Usage: We use a sample from the bivariate chi-bar-squared distribution of a product of circular cones, for which we have exact formulas for its intrinsic volumes:

v_true <- circ_ivols( c(5,8), c(0.7*pi/2, 0.8*pi/2), product=TRUE)
m_samp <- rbichibarsq(1e5, v_true)
d <- 13
# scatter plot of the sample
ggplot(as_tibble(m_samp), aes(V1,V2)) + geom_point(alpha=.02) +
    theme_bw() +
    theme(axis.title.x=element_blank(),axis.title.y=element_blank())

# estimate the moments of the intrinsic volumes, compare with true values
est <- estim_statdim_var(d, m_samp); est
#> $delta
#> [1] 10.01082
#> 
#> $var
#> [1] 2.904957
list( statdim_true=sum((0:d)*v_true),
      var_true=sum((0:d)^2*v_true)-sum((0:d)*v_true)^2 )
#> $statdim_true
#> [1] 9.997038
#> 
#> $var_true
#> [1] 2.651605

# prepare data for computing log-likelihoods and for EM estimate
data <- prepare_em(d, m_samp)

# find initial estimates of intrinsic volumes based on moments
v_init <- tibble( v_est_0 = init_ivols(13,0),
                  v_est_1 = init_ivols(13,1,est$delta,est$var),
                  v_est_4 = init_ivols(13,4,est$delta,est$var) )

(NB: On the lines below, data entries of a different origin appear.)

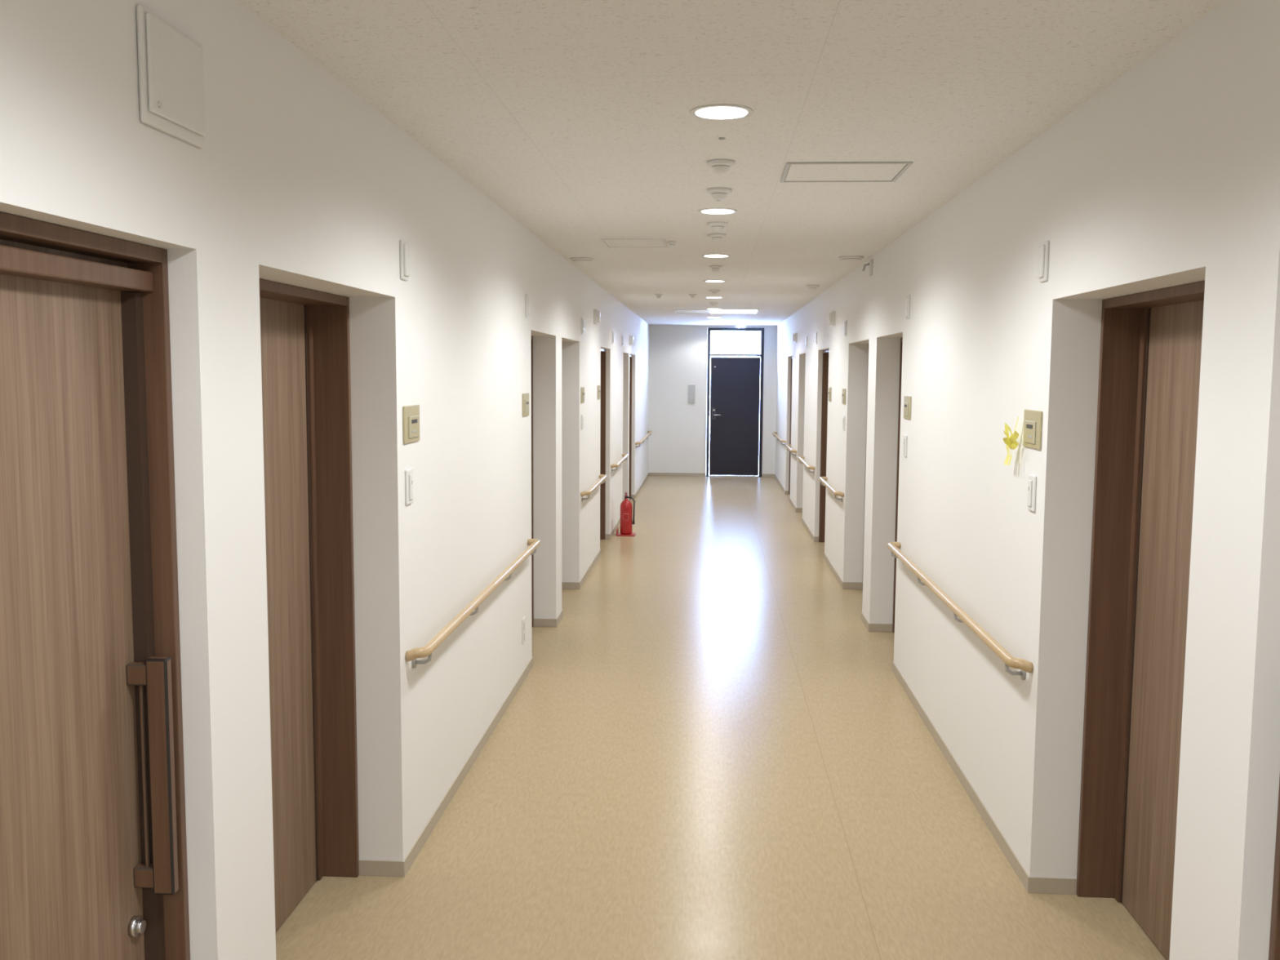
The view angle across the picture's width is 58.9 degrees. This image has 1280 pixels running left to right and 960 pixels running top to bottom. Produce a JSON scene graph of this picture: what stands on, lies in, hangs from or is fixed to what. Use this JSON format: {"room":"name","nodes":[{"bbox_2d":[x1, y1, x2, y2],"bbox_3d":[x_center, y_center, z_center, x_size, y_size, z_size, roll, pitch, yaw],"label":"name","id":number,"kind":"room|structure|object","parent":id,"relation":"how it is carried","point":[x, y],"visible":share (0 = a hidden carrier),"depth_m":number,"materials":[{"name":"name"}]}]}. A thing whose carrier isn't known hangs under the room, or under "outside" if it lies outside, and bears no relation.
{"room":"hospital interior","nodes":[
{"label":"hospital interior","id":0,"kind":"room"},
{"bbox_2d":[0,0,649,959],"bbox_3d":[-0.797,-0.375,8.911,0.600,2.560,20.880,1,5,4],"label":"wall","id":1,"kind":"structure","parent":0,"point":[297,180],"depth_m":3.29,"materials":[{"name":"white paint"}]},
{"bbox_2d":[0,211,190,959],"bbox_3d":[-1.052,0.572,1.881,0.121,1.994,1.059,1,5,4],"label":"door","id":2,"kind":"structure","parent":1,"relation":"in","point":[93,845],"depth_m":2.15,"materials":[{"name":"brown wood"}]},
{"bbox_2d":[136,4,205,148],"bbox_3d":[-0.895,-0.769,2.183,0.022,0.210,0.250,1,5,4],"label":"access panel","id":3,"kind":"object","parent":1,"relation":"attached to","point":[171,64],"visible":1,"depth_m":2.15,"materials":[{"name":"white plastic"}]},
{"bbox_2d":[258,278,359,931],"bbox_3d":[-1.091,0.437,3.300,0.165,1.994,1.139,1,5,4],"label":"door","id":4,"kind":"structure","parent":1,"relation":"in","point":[305,342],"depth_m":3.76,"materials":[{"name":"brown wood"}]},
{"bbox_2d":[400,240,409,280],"bbox_3d":[-0.795,-0.745,3.842,0.020,0.130,0.075,1,5,4],"label":"lamp","id":5,"kind":"object","parent":1,"relation":"attached to","point":[404,246],"visible":1,"depth_m":3.82,"materials":[{"name":"white plastic"}]},
{"bbox_2d":[404,468,413,505],"bbox_3d":[-0.800,0.023,3.945,0.015,0.122,0.075,1,5,4],"label":"light switch","id":6,"kind":"object","parent":1,"relation":"attached to","point":[409,473],"visible":1,"depth_m":3.93,"materials":[{"name":"white plastic"}]},
{"bbox_2d":[402,404,419,444],"bbox_3d":[-0.796,-0.197,3.966,0.014,0.129,0.200,1,5,4],"label":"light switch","id":7,"kind":"object","parent":1,"relation":"attached to","point":[411,413],"visible":1,"depth_m":3.94,"materials":[{"name":"plastic"}]},
{"bbox_2d":[404,538,540,668],"bbox_3d":[-0.694,0.510,5.259,0.084,0.095,2.667,1,5,4],"label":"handrail","id":8,"kind":"object","parent":1,"relation":"attached to","point":[412,655],"visible":1,"depth_m":4.57,"materials":[{"name":"brown wood"}]},
{"bbox_2d":[358,472,648,876],"bbox_3d":[-0.580,0.875,9.015,0.161,0.054,20.880,1,5,4],"label":"baseboard","id":9,"kind":"structure","parent":1,"relation":"attached to","point":[366,867],"depth_m":4.78,"materials":[{"name":"plastic"}]},
{"bbox_2d":[522,617,525,644],"bbox_3d":[-0.659,0.854,6.442,0.010,0.140,0.080,1,5,4],"label":"wall outlet","id":10,"kind":"object","parent":1,"relation":"attached to","point":[524,618],"visible":1,"depth_m":6.42,"materials":[{"name":"white plastic"}]},
{"bbox_2d":[522,392,528,416],"bbox_3d":[-0.643,-0.426,6.411,0.014,0.129,0.200,1,5,4],"label":"name plate","id":11,"kind":"object","parent":1,"relation":"attached to","point":[525,396],"visible":1,"depth_m":6.37,"materials":[{"name":"plastic"}]},
{"bbox_2d":[525,293,530,317],"bbox_3d":[-0.632,-0.988,6.425,0.020,0.130,0.075,1,5,4],"label":"lamp","id":12,"kind":"object","parent":1,"relation":"attached to","point":[527,297],"visible":1,"depth_m":6.40,"materials":[{"name":"white plastic"}]},
{"bbox_2d":[530,335,533,626],"bbox_3d":[-0.844,0.068,7.225,0.165,1.994,1.059,1,5,4],"label":"door","id":13,"kind":"structure","parent":1,"relation":"in","point":[531,336],"depth_m":7.73,"materials":[{"name":"brown wood"}]},
{"bbox_2d":[580,386,584,403],"bbox_3d":[-0.465,-0.693,9.243,0.014,0.129,0.200,1,5,4],"label":"name plate","id":14,"kind":"object","parent":1,"relation":"attached to","point":[582,388],"visible":1,"depth_m":9.19,"materials":[{"name":"plastic"}]},
{"bbox_2d":[581,413,583,429],"bbox_3d":[-0.468,-0.473,9.221,0.015,0.122,0.075,1,5,4],"label":"light switch","id":15,"kind":"object","parent":1,"relation":"attached to","point":[582,416],"visible":1,"depth_m":9.20,"materials":[{"name":"white plastic"}]},
{"bbox_2d":[581,317,584,333],"bbox_3d":[-0.461,-1.244,9.148,0.020,0.130,0.075,1,5,4],"label":"lamp","id":16,"kind":"object","parent":1,"relation":"attached to","point":[582,318],"visible":1,"depth_m":9.12,"materials":[{"name":"white plastic"}]},
{"bbox_2d":[580,474,607,501],"bbox_3d":[-0.398,0.066,9.984,0.084,0.095,1.577,1,5,4],"label":"handrail","id":17,"kind":"object","parent":1,"relation":"attached to","point":[602,477],"visible":1,"depth_m":9.60,"materials":[{"name":"brown wood"}]},
{"bbox_2d":[593,309,600,324],"bbox_3d":[-0.381,-1.453,10.089,0.060,0.130,0.075,1,5,4],"label":"lamp","id":18,"kind":"object","parent":1,"relation":"attached to","point":[597,314],"visible":1,"depth_m":10.06,"materials":[{"name":"white plastic"}]},
{"bbox_2d":[597,385,599,399],"bbox_3d":[-0.382,-0.817,10.564,0.014,0.129,0.200,1,5,4],"label":"name plate","id":19,"kind":"object","parent":1,"relation":"attached to","point":[598,386],"visible":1,"depth_m":10.51,"materials":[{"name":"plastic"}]},
{"bbox_2d":[600,347,605,539],"bbox_3d":[-0.452,-0.320,11.355,0.120,1.994,1.029,1,5,4],"label":"door","id":20,"kind":"structure","parent":1,"relation":"in","point":[602,437],"depth_m":11.85,"materials":[{"name":"brown wood"}]},
{"bbox_2d":[612,330,614,343],"bbox_3d":[-0.283,-1.511,11.990,0.020,0.130,0.075,1,5,4],"label":"lamp","id":21,"kind":"object","parent":1,"relation":"attached to","point":[613,332],"visible":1,"depth_m":11.96,"materials":[{"name":"white plastic"}]},
{"bbox_2d":[610,453,628,471],"bbox_3d":[-0.224,-0.195,12.752,0.084,0.095,1.587,1,5,4],"label":"handrail","id":22,"kind":"object","parent":1,"relation":"attached to","point":[624,455],"visible":1,"depth_m":12.22,"materials":[{"name":"brown wood"}]},
{"bbox_2d":[628,354,631,498],"bbox_3d":[-0.210,-0.682,15.206,0.120,1.994,1.079,1,5,4],"label":"door","id":23,"kind":"structure","parent":1,"relation":"in","point":[630,356],"depth_m":15.71,"materials":[{"name":"brown wood"}]},
{"bbox_2d":[629,334,633,345],"bbox_3d":[-0.111,-1.785,14.469,0.050,0.130,0.075,1,5,4],"label":"lamp","id":24,"kind":"object","parent":1,"relation":"attached to","point":[631,338],"visible":1,"depth_m":14.44,"materials":[{"name":"white plastic"}]},
{"bbox_2d":[635,431,652,447],"bbox_3d":[0.068,-0.632,17.397,0.084,0.095,3.137,1,5,4],"label":"handrail","id":25,"kind":"object","parent":1,"relation":"attached to","point":[649,433],"visible":1,"depth_m":16.89,"materials":[{"name":"brown wood"}]},
{"bbox_2d":[569,257,593,262],"bbox_3d":[-0.414,-1.565,8.081,0.170,0.027,0.170,1,5,4],"label":"ceiling vent","id":26,"kind":"object","parent":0,"point":[576,260],"depth_m":8.03,"materials":[{"name":"white plastic"}]},
{"bbox_2d":[648,324,777,474],"bbox_3d":[1.231,-1.341,19.275,3.349,2.560,0.150,1,5,4],"label":"wall","id":27,"kind":"structure","parent":0,"point":[677,357],"depth_m":19.21,"materials":[{"name":"white paint"}]},
{"bbox_2d":[688,384,694,403],"bbox_3d":[0.874,-1.457,19.199,0.115,0.310,0.024,1,5,4],"label":"switch panel","id":28,"kind":"object","parent":27,"relation":"attached to","point":[691,387],"visible":1,"depth_m":19.19,"materials":[{"name":"metal"}]},
{"bbox_2d":[648,472,774,477],"bbox_3d":[1.218,-0.087,19.315,2.137,0.054,0.006,1,5,4],"label":"baseboard","id":29,"kind":"structure","parent":27,"relation":"attached to","point":[650,473],"depth_m":19.34,"materials":[{"name":"plastic"}]},
{"bbox_2d":[706,355,764,476],"bbox_3d":[1.606,-1.077,19.233,0.948,2.044,0.175,1,5,4],"label":"door","id":30,"kind":"structure","parent":27,"relation":"in","point":[735,384],"depth_m":19.22,"materials":[{"name":"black metal"}]},
{"bbox_2d":[706,328,764,355],"bbox_3d":[1.615,-2.330,19.138,0.948,0.468,0.130,1,5,4],"label":"window","id":31,"kind":"structure","parent":27,"relation":"in","point":[762,330],"depth_m":19.07,"materials":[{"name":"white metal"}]},
{"bbox_2d":[705,296,723,297],"bbox_3d":[0.793,-1.949,12.105,0.196,0.006,0.196,1,5,4],"label":"recessed light","id":32,"kind":"object","parent":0,"point":[709,296],"depth_m":12.06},
{"bbox_2d":[275,475,1166,959],"bbox_3d":[0.573,0.957,9.051,3.349,0.100,21.280,1,5,4],"label":"floor","id":33,"kind":"structure","parent":0,"point":[711,752],"depth_m":4.57,"materials":[{"name":"laminate"}]},
{"bbox_2d":[616,491,635,536],"bbox_3d":[-0.149,0.362,12.266,0.200,0.467,0.210,1,5,4],"label":"fire extinguisher","id":34,"kind":"object","parent":33,"relation":"on","point":[627,517],"visible":1,"depth_m":12.22,"materials":[{"name":"red metal"}]},
{"bbox_2d":[237,0,1225,324],"bbox_3d":[0.589,-1.692,8.801,3.349,0.100,21.280,1,5,4],"label":"ceiling","id":35,"kind":"structure","parent":0,"point":[573,117],"depth_m":3.40,"materials":[{"name":"white paint"}]},
{"bbox_2d":[600,239,667,247],"bbox_3d":[-0.030,-1.481,7.093,0.390,0.006,0.430,1,5,4],"label":"access hatch","id":36,"kind":"object","parent":35,"relation":"in","point":[611,242],"depth_m":7.07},
{"bbox_2d":[654,293,662,298],"bbox_3d":[0.193,-1.894,11.685,0.080,0.044,0.080,1,5,4],"label":"smoke detector","id":37,"kind":"object","parent":35,"relation":"attached to","point":[658,295],"visible":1,"depth_m":11.66,"materials":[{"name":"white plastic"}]},
{"bbox_2d":[668,240,675,248],"bbox_3d":[0.199,-1.450,6.996,0.050,0.044,0.050,1,5,4],"label":"smoke detector","id":38,"kind":"object","parent":35,"relation":"attached to","point":[672,243],"visible":1,"depth_m":6.98,"materials":[{"name":"white plastic"}]},
{"bbox_2d":[688,293,696,298],"bbox_3d":[0.542,-1.889,11.664,0.080,0.044,0.080,1,5,4],"label":"smoke detector","id":39,"kind":"object","parent":35,"relation":"attached to","point":[692,295],"visible":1,"depth_m":11.64,"materials":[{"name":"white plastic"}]},
{"bbox_2d":[710,302,718,306],"bbox_3d":[0.853,-2.018,13.041,0.100,0.044,0.100,1,5,4],"label":"smoke detector","id":40,"kind":"object","parent":35,"relation":"attached to","point":[713,304],"visible":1,"depth_m":13.02,"materials":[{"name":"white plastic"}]},
{"bbox_2d":[703,280,725,282],"bbox_3d":[0.658,-1.747,9.959,0.196,0.006,0.196,1,5,4],"label":"recessed light","id":41,"kind":"object","parent":35,"relation":"in","point":[709,281],"depth_m":9.93,"materials":[{"name":"white plastic"}]},
{"bbox_2d":[709,289,719,294],"bbox_3d":[0.728,-1.831,11.053,0.100,0.044,0.100,1,5,4],"label":"smoke detector","id":42,"kind":"object","parent":35,"relation":"attached to","point":[713,291],"visible":1,"depth_m":11.03,"materials":[{"name":"white plastic"}]},
{"bbox_2d":[701,253,729,257],"bbox_3d":[0.523,-1.545,7.812,0.196,0.006,0.196,1,5,4],"label":"recessed light","id":43,"kind":"object","parent":35,"relation":"in","point":[708,255],"depth_m":7.79,"materials":[{"name":"white plastic"}]},
{"bbox_2d":[672,309,759,313],"bbox_3d":[0.995,-2.210,14.876,1.100,0.006,0.900,1,5,4],"label":"ceiling light","id":44,"kind":"object","parent":35,"relation":"in","point":[677,311],"depth_m":14.81,"materials":[{"name":"white plastic"}]},
{"bbox_2d":[709,265,722,271],"bbox_3d":[0.572,-1.597,8.569,0.100,0.044,0.100,1,5,4],"label":"smoke detector","id":45,"kind":"object","parent":35,"relation":"attached to","point":[714,268],"visible":1,"depth_m":8.54,"materials":[{"name":"white plastic"}]},
{"bbox_2d":[706,222,727,231],"bbox_3d":[0.419,-1.368,6.135,0.110,0.044,0.110,1,5,4],"label":"smoke detector","id":46,"kind":"object","parent":35,"relation":"attached to","point":[716,226],"visible":1,"depth_m":6.11,"materials":[{"name":"white plastic"}]},
{"bbox_2d":[708,233,725,242],"bbox_3d":[0.450,-1.415,6.632,0.100,0.044,0.100,1,5,4],"label":"smoke detector","id":47,"kind":"object","parent":35,"relation":"attached to","point":[716,237],"visible":1,"depth_m":6.60,"materials":[{"name":"white plastic"}]},
{"bbox_2d":[697,208,737,213],"bbox_3d":[0.388,-1.343,5.666,0.196,0.006,0.196,1,5,4],"label":"recessed light","id":48,"kind":"object","parent":35,"relation":"in","point":[707,211],"depth_m":5.64,"materials":[{"name":"white plastic"}]},
{"bbox_2d":[706,187,731,199],"bbox_3d":[0.350,-1.262,5.012,0.110,0.044,0.110,1,5,4],"label":"smoke detector","id":49,"kind":"object","parent":35,"relation":"attached to","point":[717,193],"visible":1,"depth_m":4.98,"materials":[{"name":"white plastic"}]},
{"bbox_2d":[706,159,735,173],"bbox_3d":[0.310,-1.200,4.356,0.110,0.044,0.110,1,5,4],"label":"smoke detector","id":50,"kind":"object","parent":35,"relation":"attached to","point":[718,166],"visible":1,"depth_m":4.33,"materials":[{"name":"white plastic"}]},
{"bbox_2d":[689,104,753,119],"bbox_3d":[0.253,-1.141,3.520,0.196,0.006,0.196,1,5,4],"label":"recessed light","id":51,"kind":"object","parent":35,"relation":"in","point":[717,112],"depth_m":3.50,"materials":[{"name":"white plastic"}]},
{"bbox_2d":[735,323,746,328],"bbox_3d":[1.636,-2.503,18.394,0.180,0.074,0.033,1,5,4],"label":"exit sign","id":52,"kind":"object","parent":35,"relation":"attached to","point":[737,326],"visible":1,"depth_m":18.38,"materials":[{"name":"white plastic"}]},
{"bbox_2d":[806,284,819,290],"bbox_3d":[1.585,-1.764,10.402,0.120,0.044,0.120,1,5,4],"label":"smoke detector","id":53,"kind":"object","parent":35,"relation":"attached to","point":[812,287],"visible":1,"depth_m":10.37,"materials":[{"name":"white plastic"}]},
{"bbox_2d":[779,161,913,182],"bbox_3d":[0.817,-1.236,4.557,0.480,0.006,0.430,1,5,4],"label":"access hatch","id":54,"kind":"object","parent":35,"relation":"in","point":[873,171],"depth_m":4.54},
{"bbox_2d":[839,255,863,262],"bbox_3d":[1.466,-1.533,7.865,0.170,0.027,0.170,1,5,4],"label":"smoke detector","id":55,"kind":"object","parent":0,"point":[850,258],"depth_m":7.81,"materials":[{"name":"white plastic"}]},
{"bbox_2d":[774,0,1279,959],"bbox_3d":[1.946,-0.342,8.742,0.600,2.560,20.880,1,5,4],"label":"wall","id":56,"kind":"structure","parent":0,"point":[1168,175],"depth_m":3.74,"materials":[{"name":"white paint"}]},
{"bbox_2d":[772,431,786,445],"bbox_3d":[2.162,-0.644,17.667,0.084,0.095,2.337,1,5,4],"label":"handrail","id":57,"kind":"object","parent":56,"relation":"attached to","point":[774,433],"visible":1,"depth_m":17.11,"materials":[{"name":"brown wood"}]},
{"bbox_2d":[788,356,792,494],"bbox_3d":[2.200,-0.737,15.945,0.120,1.994,0.899,1,5,4],"label":"door","id":58,"kind":"structure","parent":56,"relation":"in","point":[791,357],"depth_m":16.37,"materials":[{"name":"brown wood"}]},
{"bbox_2d":[785,444,796,456],"bbox_3d":[1.990,-0.387,14.934,0.084,0.095,1.037,1,5,4],"label":"handrail","id":59,"kind":"object","parent":56,"relation":"attached to","point":[788,446],"visible":1,"depth_m":14.54,"materials":[{"name":"brown wood"}]},
{"bbox_2d":[791,332,797,342],"bbox_3d":[1.997,-1.837,14.634,0.060,0.130,0.075,1,5,4],"label":"lamp","id":60,"kind":"object","parent":56,"relation":"attached to","point":[794,338],"visible":1,"depth_m":14.61,"materials":[{"name":"white plastic"}]},
{"bbox_2d":[797,456,815,474],"bbox_3d":[1.843,-0.167,12.599,0.084,0.095,1.437,1,5,4],"label":"handrail","id":61,"kind":"object","parent":56,"relation":"attached to","point":[801,459],"visible":1,"depth_m":12.16,"materials":[{"name":"brown wood"}]},
{"bbox_2d":[814,331,817,344],"bbox_3d":[1.842,-1.486,11.859,0.020,0.130,0.075,1,5,4],"label":"lamp","id":62,"kind":"object","parent":56,"relation":"attached to","point":[815,333],"visible":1,"depth_m":11.83,"materials":[{"name":"white plastic"}]},
{"bbox_2d":[818,349,828,542],"bbox_3d":[1.905,-0.295,11.250,0.120,1.994,1.049,1,5,4],"label":"door","id":63,"kind":"structure","parent":56,"relation":"in","point":[825,353],"depth_m":11.75,"materials":[{"name":"brown wood"}]},
{"bbox_2d":[827,386,831,400],"bbox_3d":[1.750,-0.794,10.463,0.014,0.129,0.200,1,5,4],"label":"name plate","id":64,"kind":"object","parent":56,"relation":"attached to","point":[829,388],"visible":1,"depth_m":10.41,"materials":[{"name":"plastic"}]},
{"bbox_2d":[818,476,844,502],"bbox_3d":[1.679,0.079,9.986,0.084,0.095,1.397,1,5,4],"label":"handrail","id":65,"kind":"object","parent":56,"relation":"attached to","point":[823,480],"visible":1,"depth_m":9.62,"materials":[{"name":"brown wood"}]},
{"bbox_2d":[827,311,835,326],"bbox_3d":[1.716,-1.446,10.159,0.060,0.130,0.075,1,5,4],"label":"lamp","id":66,"kind":"object","parent":56,"relation":"attached to","point":[831,316],"visible":1,"depth_m":10.13,"materials":[{"name":"white plastic"}]},
{"bbox_2d":[841,388,845,404],"bbox_3d":[1.680,-0.690,9.350,0.014,0.129,0.200,1,5,4],"label":"name plate","id":67,"kind":"object","parent":56,"relation":"attached to","point":[843,395],"visible":1,"depth_m":9.30,"materials":[{"name":"plastic"}]},
{"bbox_2d":[842,415,844,430],"bbox_3d":[1.675,-0.470,9.328,0.015,0.122,0.075,1,5,4],"label":"light switch","id":68,"kind":"object","parent":56,"relation":"attached to","point":[843,418],"visible":1,"depth_m":9.31,"materials":[{"name":"white plastic"}]},
{"bbox_2d":[843,320,847,336],"bbox_3d":[1.679,-1.242,9.275,0.020,0.130,0.075,1,5,4],"label":"lamp","id":69,"kind":"object","parent":56,"relation":"attached to","point":[846,321],"visible":1,"depth_m":9.25,"materials":[{"name":"white plastic"}]},
{"bbox_2d":[862,351,868,589],"bbox_3d":[1.871,-0.045,8.598,0.165,1.994,1.169,1,5,4],"label":"door","id":70,"kind":"structure","parent":56,"relation":"in","point":[868,352],"depth_m":9.16,"materials":[{"name":"brown wood"}]},
{"bbox_2d":[862,258,872,275],"bbox_3d":[1.569,-1.468,7.824,0.067,0.110,0.060,1,5,4],"label":"wall sensor","id":71,"kind":"object","parent":56,"relation":"attached to","point":[869,264],"visible":1,"depth_m":7.80,"materials":[{"name":"white plastic"}]},
{"bbox_2d":[892,337,902,632],"bbox_3d":[1.779,0.094,7.128,0.165,1.994,1.029,1,5,4],"label":"door","id":72,"kind":"structure","parent":56,"relation":"in","point":[901,338],"depth_m":7.62,"materials":[{"name":"brown wood"}]},
{"bbox_2d":[902,434,906,457],"bbox_3d":[1.491,-0.193,6.387,0.015,0.122,0.075,1,5,4],"label":"light switch","id":73,"kind":"object","parent":56,"relation":"attached to","point":[904,439],"visible":1,"depth_m":6.37,"materials":[{"name":"white plastic"}]},
{"bbox_2d":[904,295,910,319],"bbox_3d":[1.495,-0.967,6.344,0.020,0.130,0.075,1,5,4],"label":"lamp","id":74,"kind":"object","parent":56,"relation":"attached to","point":[907,301],"visible":1,"depth_m":6.32,"materials":[{"name":"white plastic"}]},
{"bbox_2d":[903,395,911,419],"bbox_3d":[1.490,-0.405,6.329,0.014,0.129,0.200,1,5,4],"label":"name plate","id":75,"kind":"object","parent":56,"relation":"attached to","point":[907,399],"visible":1,"depth_m":6.29,"materials":[{"name":"plastic"}]},
{"bbox_2d":[774,474,1076,894],"bbox_3d":[1.713,0.902,8.874,0.161,0.054,20.880,1,5,4],"label":"baseboard","id":76,"kind":"structure","parent":56,"relation":"attached to","point":[1031,884],"depth_m":4.72,"materials":[{"name":"plastic"}]},
{"bbox_2d":[887,542,1033,679],"bbox_3d":[1.378,0.529,5.196,0.084,0.095,2.737,1,5,4],"label":"handrail","id":77,"kind":"object","parent":56,"relation":"attached to","point":[1023,664],"visible":1,"depth_m":4.51,"materials":[{"name":"brown wood"}]},
{"bbox_2d":[1003,417,1018,466],"bbox_3d":[1.317,-0.138,4.026,0.037,0.177,0.120,1,5,4],"label":"ribbon bow","id":78,"kind":"object","parent":56,"relation":"attached to","point":[1011,442],"visible":1,"depth_m":4.02,"materials":[{"name":"yellow fabric"}]},
{"bbox_2d":[1026,474,1036,511],"bbox_3d":[1.332,0.044,3.863,0.015,0.122,0.075,1,5,4],"label":"light switch","id":79,"kind":"object","parent":56,"relation":"attached to","point":[1032,479],"visible":1,"depth_m":3.84,"materials":[{"name":"white plastic"}]},
{"bbox_2d":[1022,408,1042,449],"bbox_3d":[1.335,-0.173,3.865,0.014,0.129,0.200,1,5,4],"label":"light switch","id":80,"kind":"object","parent":56,"relation":"attached to","point":[1033,420],"visible":1,"depth_m":3.84,"materials":[{"name":"plastic"}]},
{"bbox_2d":[1037,240,1048,282],"bbox_3d":[1.332,-0.723,3.751,0.020,0.130,0.075,1,5,4],"label":"lamp","id":81,"kind":"object","parent":56,"relation":"attached to","point":[1043,250],"visible":1,"depth_m":3.73,"materials":[{"name":"white plastic"}]},
{"bbox_2d":[1075,280,1204,959],"bbox_3d":[1.531,0.465,3.178,0.165,1.994,1.139,1,5,4],"label":"door","id":82,"kind":"structure","parent":56,"relation":"in","point":[1150,350],"depth_m":3.63,"materials":[{"name":"brown wood"}]},
{"bbox_2d":[1268,777,1279,959],"bbox_3d":[1.313,0.599,1.750,0.121,1.994,1.089,1,5,4],"label":"door","id":83,"kind":"structure","parent":56,"relation":"in","point":[1274,939],"depth_m":2.31,"materials":[{"name":"brown wood"}]}
]}

# compute log-likelihoods of initial estimates
lapply( v_init, loglike_ivols, data, 0)
#> $v_est_0
#> [1] -5.47858
#> 
#> $v_est_1
#> [1] -4.973619
#> 
#> $v_est_4
#> [1] -4.976519
# plot the different estimates and their logarithms
tib_plot <- v_init %>% add_column(v_true=v_true,.before=1) %>%
    add_column(k=0:d,.before=1) %>% gather(mode,value,2:5)
ggplot(tib_plot, aes(x=k, y=value, color=mode)) +
    geom_line() + theme_bw()

ggplot(tib_plot, aes(x=k, y=log(value), color=mode)) +
    geom_line() + theme_bw()

We compute some iterates of the EM algorithm for different initial estimates:

em0 <- estim_em( d, m_samp, N=200, init_mode=0, data=data)
em1 <- estim_em( d, m_samp, N=200, init_mode=1, data=data)
em4 <- estim_em( d, m_samp, N=200, init_mode=4, data=data)

# plotting some iterates of initial mode == 0, 1, 4
tib_true <- tibble( k=0:d, v_true=v_true )
tib_plot0 <- as_tibble( t(em0$iterates[1+20*(0:10), ]) ) %>%
    add_column(k=0:d,.before=1) %>% gather(step,value,2:12)
ggplot(tib_plot0,aes(x=k,y=value,color=step)) +
    geom_line() + theme_bw() +
    geom_line(data=tib_true,aes(x=k,y=v_true),colour="black",linetype="dashed") +
    theme(legend.position="none", axis.title.x=element_blank(), axis.title.y=element_blank())
# [...]

We can see that the estimate after 200 iterations is quite accurate for the larger values, but still comparably poor for the smaller values. If we increase the sample size to 10^6, we can see that the algorithm converges well.